• Task: Look through the data below and, wherever a line carries the word "mesh", please copy that line.

• Data to process:
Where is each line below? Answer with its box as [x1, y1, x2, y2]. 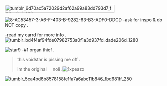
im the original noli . [17, 66, 63, 72]
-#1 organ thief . [21, 47, 55, 53]
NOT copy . [5, 22, 29, 28]
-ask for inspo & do [123, 17, 162, 23]
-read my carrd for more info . [5, 32, 67, 38]
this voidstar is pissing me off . [17, 57, 81, 62]
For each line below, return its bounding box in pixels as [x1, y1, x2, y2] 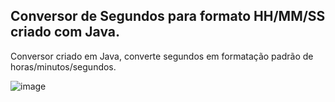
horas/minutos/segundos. [10, 60, 117, 73]
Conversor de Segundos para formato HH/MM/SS [10, 8, 326, 25]
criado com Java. [10, 24, 121, 41]
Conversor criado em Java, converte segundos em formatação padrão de [10, 50, 314, 62]
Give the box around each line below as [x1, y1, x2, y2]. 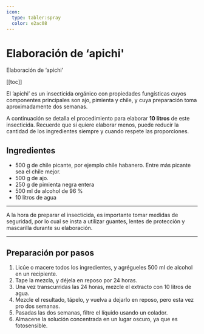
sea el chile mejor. [15, 168, 61, 175]
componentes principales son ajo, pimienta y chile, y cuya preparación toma [6, 97, 197, 104]
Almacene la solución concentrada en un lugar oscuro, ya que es [15, 315, 178, 322]
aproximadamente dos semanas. [6, 103, 88, 110]
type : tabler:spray [12, 15, 61, 21]
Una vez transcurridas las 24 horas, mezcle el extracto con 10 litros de [15, 283, 192, 290]
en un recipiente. [15, 270, 58, 277]
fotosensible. [15, 322, 48, 329]
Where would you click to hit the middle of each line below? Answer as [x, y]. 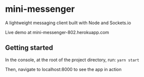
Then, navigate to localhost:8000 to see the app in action [64, 69]
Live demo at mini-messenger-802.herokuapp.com [57, 32]
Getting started [29, 48]
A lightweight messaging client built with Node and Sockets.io [68, 23]
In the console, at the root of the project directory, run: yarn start [72, 60]
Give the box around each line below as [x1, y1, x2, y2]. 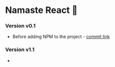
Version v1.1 [5, 46, 35, 53]
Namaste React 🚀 [5, 4, 78, 16]
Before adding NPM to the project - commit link [12, 33, 110, 39]
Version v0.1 [5, 22, 36, 29]
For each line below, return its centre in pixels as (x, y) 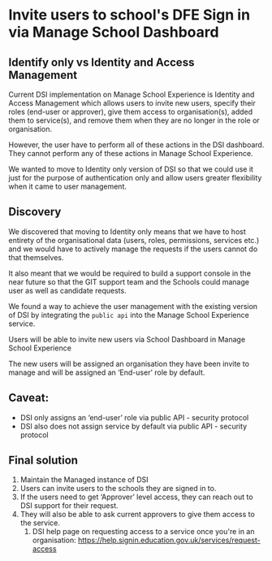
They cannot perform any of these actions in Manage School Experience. (131, 153)
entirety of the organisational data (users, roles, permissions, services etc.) (134, 240)
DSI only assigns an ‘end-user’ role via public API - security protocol (134, 417)
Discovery (35, 212)
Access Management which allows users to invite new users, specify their (132, 103)
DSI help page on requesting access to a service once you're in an (143, 532)
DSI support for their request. (69, 506)
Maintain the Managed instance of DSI (84, 480)
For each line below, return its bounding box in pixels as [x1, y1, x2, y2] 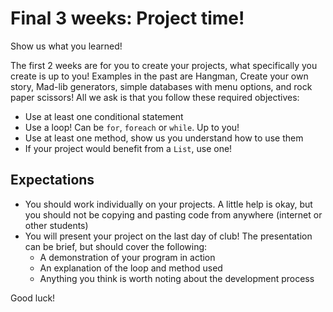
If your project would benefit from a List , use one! [24, 142, 233, 154]
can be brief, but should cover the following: [24, 240, 208, 252]
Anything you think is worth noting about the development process [39, 272, 315, 284]
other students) [24, 219, 89, 231]
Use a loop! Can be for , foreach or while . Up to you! [24, 121, 240, 133]
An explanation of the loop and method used [39, 262, 223, 274]
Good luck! [10, 292, 56, 304]
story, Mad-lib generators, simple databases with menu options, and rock [10, 80, 313, 92]
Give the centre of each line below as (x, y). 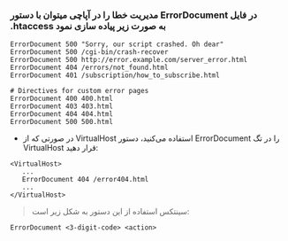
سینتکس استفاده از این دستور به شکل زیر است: (110, 212)
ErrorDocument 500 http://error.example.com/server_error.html (129, 60)
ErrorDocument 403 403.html (62, 106)
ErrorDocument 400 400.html (62, 99)
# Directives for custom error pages (80, 91)
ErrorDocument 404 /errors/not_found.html (89, 68)
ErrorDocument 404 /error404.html (85, 180)
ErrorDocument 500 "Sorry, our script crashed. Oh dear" (117, 44)
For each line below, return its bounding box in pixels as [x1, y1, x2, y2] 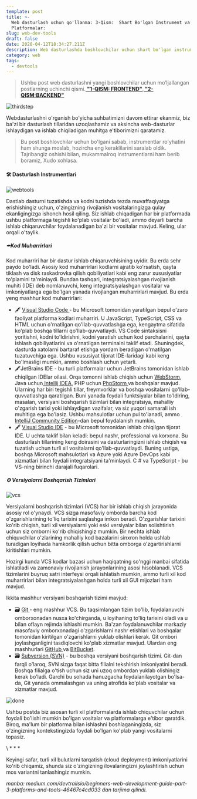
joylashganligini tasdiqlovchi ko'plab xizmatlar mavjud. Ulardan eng [14, 639, 177, 646]
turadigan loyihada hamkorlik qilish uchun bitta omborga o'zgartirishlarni [6, 540, 181, 547]
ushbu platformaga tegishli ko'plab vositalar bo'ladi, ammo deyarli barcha [6, 216, 183, 223]
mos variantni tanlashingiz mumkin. [6, 768, 91, 776]
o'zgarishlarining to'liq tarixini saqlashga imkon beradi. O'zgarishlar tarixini [6, 515, 186, 522]
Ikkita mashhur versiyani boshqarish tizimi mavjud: [6, 594, 128, 601]
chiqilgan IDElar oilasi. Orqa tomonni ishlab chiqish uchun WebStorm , [14, 373, 182, 380]
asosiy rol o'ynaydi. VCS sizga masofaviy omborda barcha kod [6, 509, 157, 516]
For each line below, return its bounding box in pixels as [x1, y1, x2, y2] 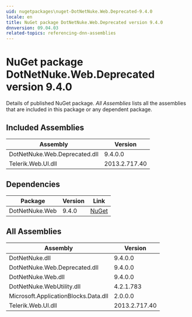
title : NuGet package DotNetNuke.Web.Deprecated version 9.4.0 [6, 19, 163, 25]
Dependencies [6, 180, 60, 189]
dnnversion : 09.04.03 [6, 25, 59, 31]
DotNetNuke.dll [9, 254, 51, 262]
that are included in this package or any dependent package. [6, 106, 153, 113]
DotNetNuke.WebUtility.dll [9, 282, 81, 290]
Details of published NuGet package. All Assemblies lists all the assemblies [6, 100, 187, 107]
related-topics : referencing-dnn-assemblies [6, 30, 116, 36]
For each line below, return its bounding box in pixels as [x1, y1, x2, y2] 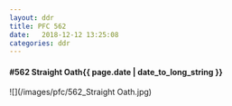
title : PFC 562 [9, 22, 67, 31]
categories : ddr [9, 38, 70, 48]
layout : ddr [9, 13, 54, 23]
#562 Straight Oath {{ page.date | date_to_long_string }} [9, 66, 223, 77]
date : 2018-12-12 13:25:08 [9, 30, 119, 39]
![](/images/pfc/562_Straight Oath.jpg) [9, 87, 152, 98]
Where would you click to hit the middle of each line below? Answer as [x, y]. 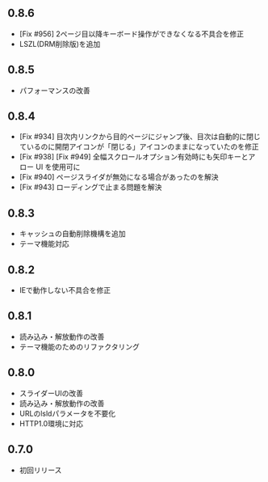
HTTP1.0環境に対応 [51, 423]
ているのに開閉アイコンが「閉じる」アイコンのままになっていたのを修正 [139, 147]
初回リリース [40, 470]
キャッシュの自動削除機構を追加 [72, 234]
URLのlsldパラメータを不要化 [67, 413]
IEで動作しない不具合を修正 [65, 290]
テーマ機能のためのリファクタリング [80, 346]
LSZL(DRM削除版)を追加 [60, 44]
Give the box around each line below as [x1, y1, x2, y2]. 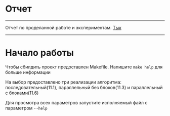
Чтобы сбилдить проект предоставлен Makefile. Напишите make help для [5, 64, 163, 70]
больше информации [5, 69, 51, 75]
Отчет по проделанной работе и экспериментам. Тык [5, 24, 121, 30]
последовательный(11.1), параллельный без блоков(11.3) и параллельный [5, 84, 163, 90]
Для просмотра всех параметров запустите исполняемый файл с [5, 99, 148, 105]
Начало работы [5, 47, 74, 59]
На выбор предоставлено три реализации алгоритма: [5, 79, 122, 85]
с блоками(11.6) [5, 90, 39, 96]
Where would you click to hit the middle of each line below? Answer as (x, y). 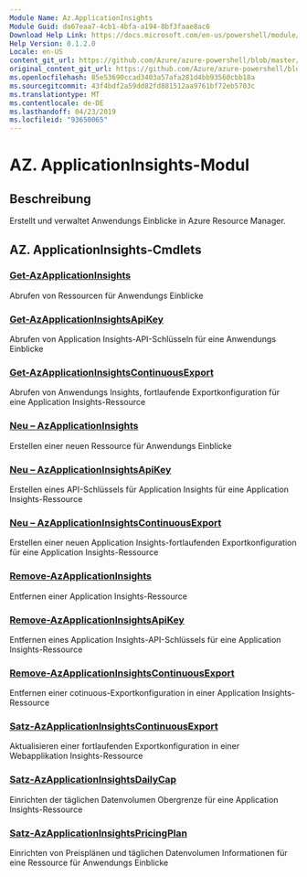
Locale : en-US (37, 52)
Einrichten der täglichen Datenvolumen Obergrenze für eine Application (144, 799)
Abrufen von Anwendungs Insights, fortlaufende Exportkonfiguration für (145, 392)
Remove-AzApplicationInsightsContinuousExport (122, 673)
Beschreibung (50, 199)
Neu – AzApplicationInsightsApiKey (90, 469)
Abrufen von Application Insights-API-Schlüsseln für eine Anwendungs (143, 339)
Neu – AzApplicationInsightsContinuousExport (116, 522)
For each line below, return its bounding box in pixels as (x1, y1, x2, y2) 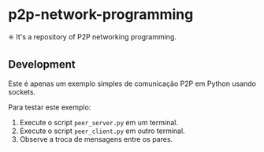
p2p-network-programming (8, 6, 194, 24)
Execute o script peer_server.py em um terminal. (19, 117, 179, 127)
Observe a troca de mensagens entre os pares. (19, 134, 173, 143)
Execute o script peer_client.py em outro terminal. (19, 126, 185, 135)
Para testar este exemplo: (8, 102, 91, 112)
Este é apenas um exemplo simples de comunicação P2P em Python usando (8, 79, 256, 88)
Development (8, 57, 76, 72)
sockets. (8, 87, 36, 96)
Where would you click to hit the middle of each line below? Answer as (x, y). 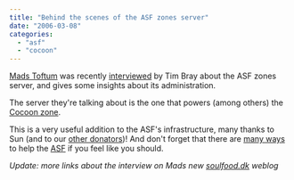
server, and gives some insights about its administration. (113, 86)
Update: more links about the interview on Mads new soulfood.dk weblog (144, 166)
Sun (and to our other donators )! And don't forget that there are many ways (147, 139)
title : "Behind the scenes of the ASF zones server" (109, 17)
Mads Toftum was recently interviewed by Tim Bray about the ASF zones (143, 76)
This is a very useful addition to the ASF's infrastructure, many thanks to (142, 129)
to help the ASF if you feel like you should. (86, 149)
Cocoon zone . (35, 112)
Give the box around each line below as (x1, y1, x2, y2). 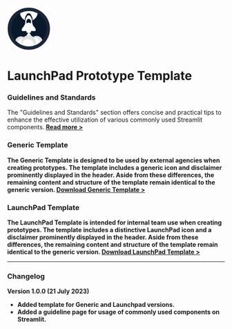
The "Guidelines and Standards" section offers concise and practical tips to (7, 109, 222, 117)
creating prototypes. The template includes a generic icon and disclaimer (7, 163, 222, 171)
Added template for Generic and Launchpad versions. (17, 301, 175, 309)
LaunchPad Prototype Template (7, 68, 192, 84)
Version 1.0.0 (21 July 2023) (7, 287, 90, 296)
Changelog (7, 272, 45, 281)
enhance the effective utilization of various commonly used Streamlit (7, 115, 203, 124)
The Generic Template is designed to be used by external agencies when (7, 156, 220, 164)
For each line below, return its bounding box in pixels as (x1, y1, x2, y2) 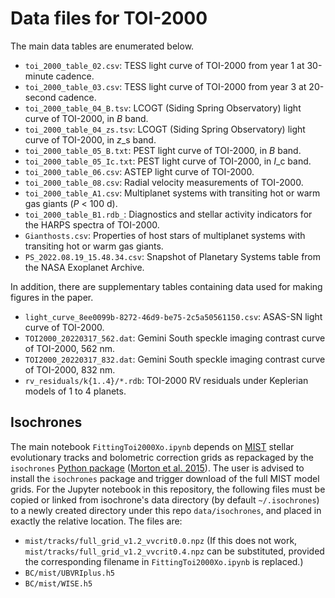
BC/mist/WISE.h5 (24, 578, 93, 589)
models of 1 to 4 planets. (24, 385, 127, 397)
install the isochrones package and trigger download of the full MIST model (10, 472, 320, 484)
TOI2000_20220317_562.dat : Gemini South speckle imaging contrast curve (24, 332, 326, 344)
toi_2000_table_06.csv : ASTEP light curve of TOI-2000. (24, 165, 255, 177)
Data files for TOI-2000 (10, 7, 208, 30)
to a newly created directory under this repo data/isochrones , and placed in (10, 504, 322, 516)
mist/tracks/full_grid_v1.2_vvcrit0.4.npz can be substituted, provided (24, 545, 325, 557)
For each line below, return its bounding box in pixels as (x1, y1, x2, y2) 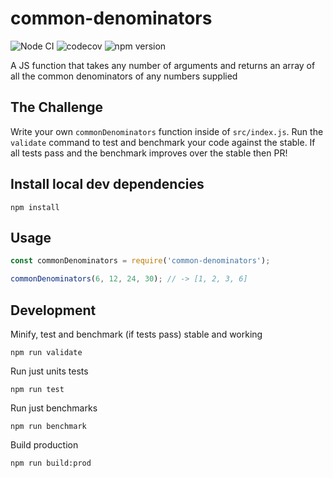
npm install (10, 202, 60, 212)
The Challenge (10, 99, 104, 116)
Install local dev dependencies (10, 176, 205, 193)
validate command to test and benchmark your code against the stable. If (10, 136, 316, 148)
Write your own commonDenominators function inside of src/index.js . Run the (10, 125, 324, 137)
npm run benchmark (10, 421, 87, 431)
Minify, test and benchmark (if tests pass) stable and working (10, 328, 263, 340)
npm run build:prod (10, 458, 92, 468)
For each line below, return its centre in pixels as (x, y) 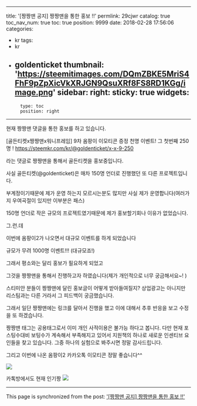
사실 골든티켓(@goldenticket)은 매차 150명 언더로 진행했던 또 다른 (82, 173)
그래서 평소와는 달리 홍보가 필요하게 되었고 (55, 263)
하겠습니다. (31, 315)
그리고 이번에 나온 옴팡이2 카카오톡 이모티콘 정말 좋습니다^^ (74, 355)
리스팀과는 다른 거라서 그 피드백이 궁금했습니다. (60, 295)
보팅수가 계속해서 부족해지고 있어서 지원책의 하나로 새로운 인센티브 (107, 335)
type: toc (32, 106)
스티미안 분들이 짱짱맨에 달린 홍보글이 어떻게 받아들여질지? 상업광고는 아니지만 (96, 288)
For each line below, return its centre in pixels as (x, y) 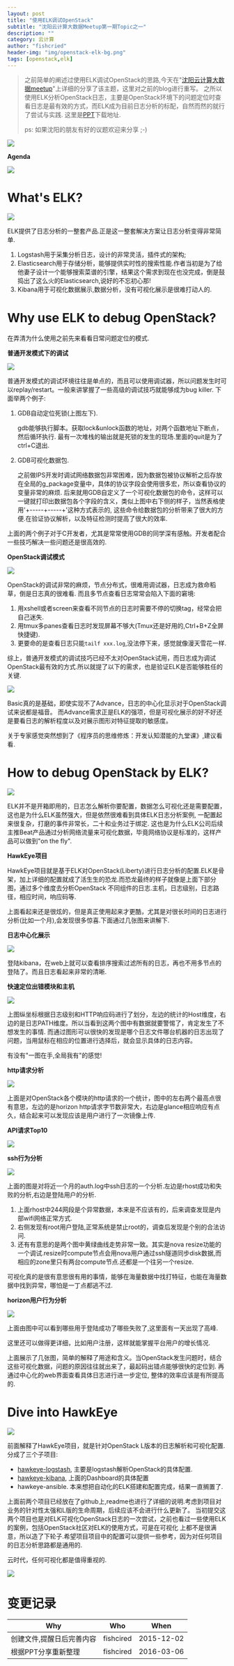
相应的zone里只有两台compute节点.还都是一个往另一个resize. (105, 1262)
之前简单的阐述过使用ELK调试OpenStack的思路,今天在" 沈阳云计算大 (121, 79)
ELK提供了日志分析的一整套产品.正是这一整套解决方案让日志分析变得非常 (111, 231)
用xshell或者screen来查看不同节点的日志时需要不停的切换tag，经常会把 (119, 608)
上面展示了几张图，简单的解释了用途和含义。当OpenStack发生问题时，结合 (115, 1357)
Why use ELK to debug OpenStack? (112, 318)
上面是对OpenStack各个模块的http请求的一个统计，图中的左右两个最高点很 (114, 1098)
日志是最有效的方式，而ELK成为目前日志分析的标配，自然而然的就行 (127, 106)
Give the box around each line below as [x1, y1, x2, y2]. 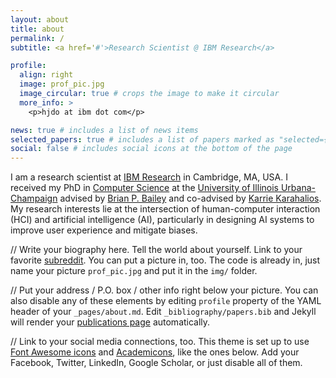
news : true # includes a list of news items [10, 125, 199, 135]
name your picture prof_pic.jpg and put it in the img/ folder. [10, 265, 258, 277]
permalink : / [10, 33, 65, 43]
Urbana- [280, 182, 316, 194]
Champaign [10, 192, 58, 205]
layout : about [10, 14, 70, 25]
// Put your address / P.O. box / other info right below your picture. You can [10, 284, 319, 296]
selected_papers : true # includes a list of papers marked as [10, 134, 275, 145]
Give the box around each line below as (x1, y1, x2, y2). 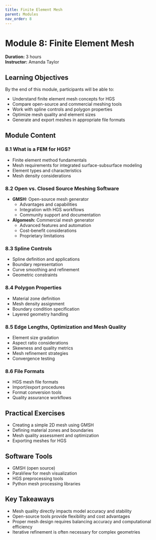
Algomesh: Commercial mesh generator (12, 217, 94, 223)
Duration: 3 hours (5, 54, 42, 60)
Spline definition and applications (12, 256, 80, 262)
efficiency (12, 524, 33, 530)
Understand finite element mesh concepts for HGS (12, 96, 115, 102)
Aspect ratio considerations (12, 340, 68, 346)
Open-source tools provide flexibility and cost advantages (12, 513, 130, 519)
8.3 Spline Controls (5, 245, 52, 252)
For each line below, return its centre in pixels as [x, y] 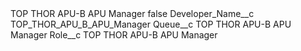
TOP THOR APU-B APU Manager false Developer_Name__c [132, 13]
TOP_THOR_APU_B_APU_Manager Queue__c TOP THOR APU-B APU [151, 24]
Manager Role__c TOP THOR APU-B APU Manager [114, 35]
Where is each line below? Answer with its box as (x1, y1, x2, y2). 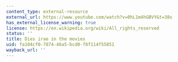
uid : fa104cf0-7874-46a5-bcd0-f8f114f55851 (6, 42, 115, 48)
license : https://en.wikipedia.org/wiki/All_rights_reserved (6, 25, 160, 31)
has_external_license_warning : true (6, 19, 96, 25)
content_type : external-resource (6, 8, 88, 15)
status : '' (6, 31, 33, 37)
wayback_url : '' (6, 47, 46, 53)
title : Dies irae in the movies (6, 36, 85, 42)
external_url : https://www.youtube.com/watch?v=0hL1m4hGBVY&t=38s (6, 14, 173, 20)
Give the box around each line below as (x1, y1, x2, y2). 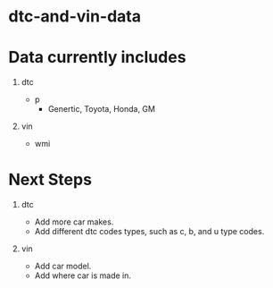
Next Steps (8, 170, 93, 190)
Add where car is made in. (34, 270, 131, 281)
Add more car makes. (34, 216, 114, 227)
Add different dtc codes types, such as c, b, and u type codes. (34, 226, 265, 237)
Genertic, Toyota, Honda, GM (47, 104, 155, 114)
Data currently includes (8, 47, 186, 68)
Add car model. (34, 261, 92, 272)
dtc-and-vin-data (8, 6, 142, 27)
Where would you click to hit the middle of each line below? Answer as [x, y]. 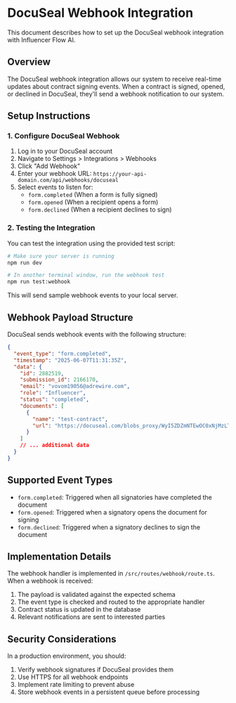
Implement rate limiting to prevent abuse [76, 685]
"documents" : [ [42, 406]
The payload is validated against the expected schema [96, 595]
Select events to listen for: [55, 187]
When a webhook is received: [50, 581]
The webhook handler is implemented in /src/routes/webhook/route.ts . [111, 574]
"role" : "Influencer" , [53, 393]
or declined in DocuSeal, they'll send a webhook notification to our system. [116, 93]
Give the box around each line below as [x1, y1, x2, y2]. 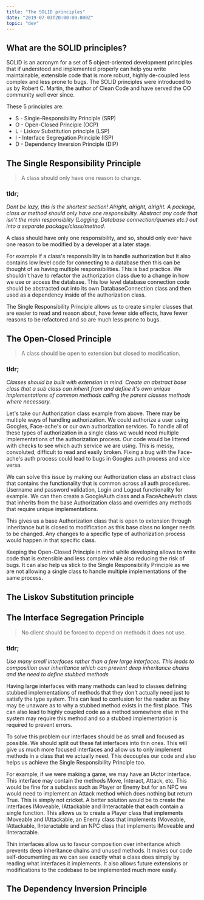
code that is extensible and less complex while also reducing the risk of [6, 555, 185, 562]
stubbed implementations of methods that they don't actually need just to [6, 689, 190, 696]
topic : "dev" [6, 20, 39, 26]
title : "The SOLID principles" [6, 9, 86, 15]
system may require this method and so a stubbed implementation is [6, 715, 178, 722]
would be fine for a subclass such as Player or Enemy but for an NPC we [6, 783, 188, 791]
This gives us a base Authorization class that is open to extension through [6, 517, 191, 524]
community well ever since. [6, 91, 75, 98]

• Completed exercise:
Algomesh: Commercial mesh generator (12, 217, 94, 223)
Understand finite element mesh concepts for HGS (12, 96, 115, 102)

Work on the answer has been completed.